======== GIVEN INFORMATION ========

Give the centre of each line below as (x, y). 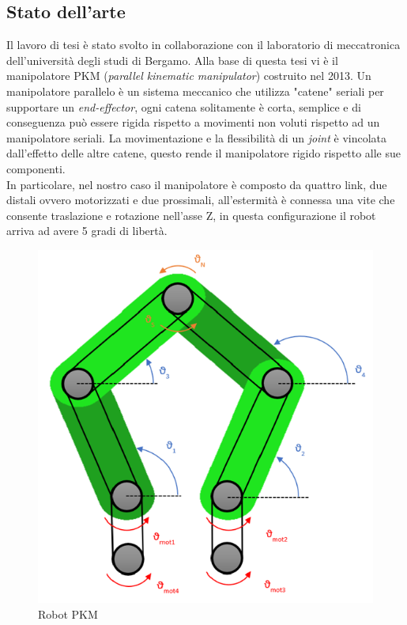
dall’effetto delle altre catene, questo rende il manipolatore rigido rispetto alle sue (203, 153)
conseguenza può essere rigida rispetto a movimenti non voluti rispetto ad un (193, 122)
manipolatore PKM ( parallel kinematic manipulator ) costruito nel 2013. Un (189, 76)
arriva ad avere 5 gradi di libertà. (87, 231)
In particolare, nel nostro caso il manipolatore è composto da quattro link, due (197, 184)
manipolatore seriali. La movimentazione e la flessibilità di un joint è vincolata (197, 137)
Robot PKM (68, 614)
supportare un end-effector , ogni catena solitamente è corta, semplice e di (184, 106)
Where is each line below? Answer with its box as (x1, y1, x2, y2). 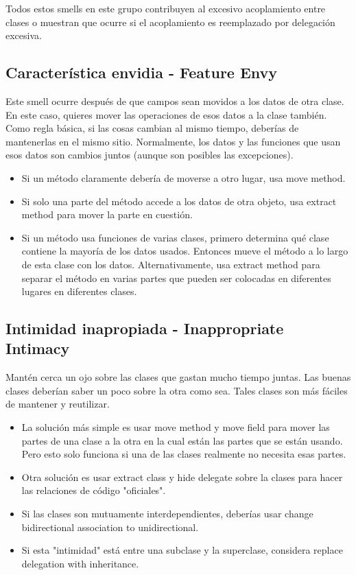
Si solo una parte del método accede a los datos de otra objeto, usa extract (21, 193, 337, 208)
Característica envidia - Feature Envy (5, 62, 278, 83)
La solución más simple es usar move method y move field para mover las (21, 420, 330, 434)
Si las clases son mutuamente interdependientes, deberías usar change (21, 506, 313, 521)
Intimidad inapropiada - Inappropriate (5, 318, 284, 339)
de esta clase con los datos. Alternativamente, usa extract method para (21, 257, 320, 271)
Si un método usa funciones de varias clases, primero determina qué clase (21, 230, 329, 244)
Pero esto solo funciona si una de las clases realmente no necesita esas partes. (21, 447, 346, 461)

========

Look through the entries above and say how many lines contain "method", giving nothing but the number.

2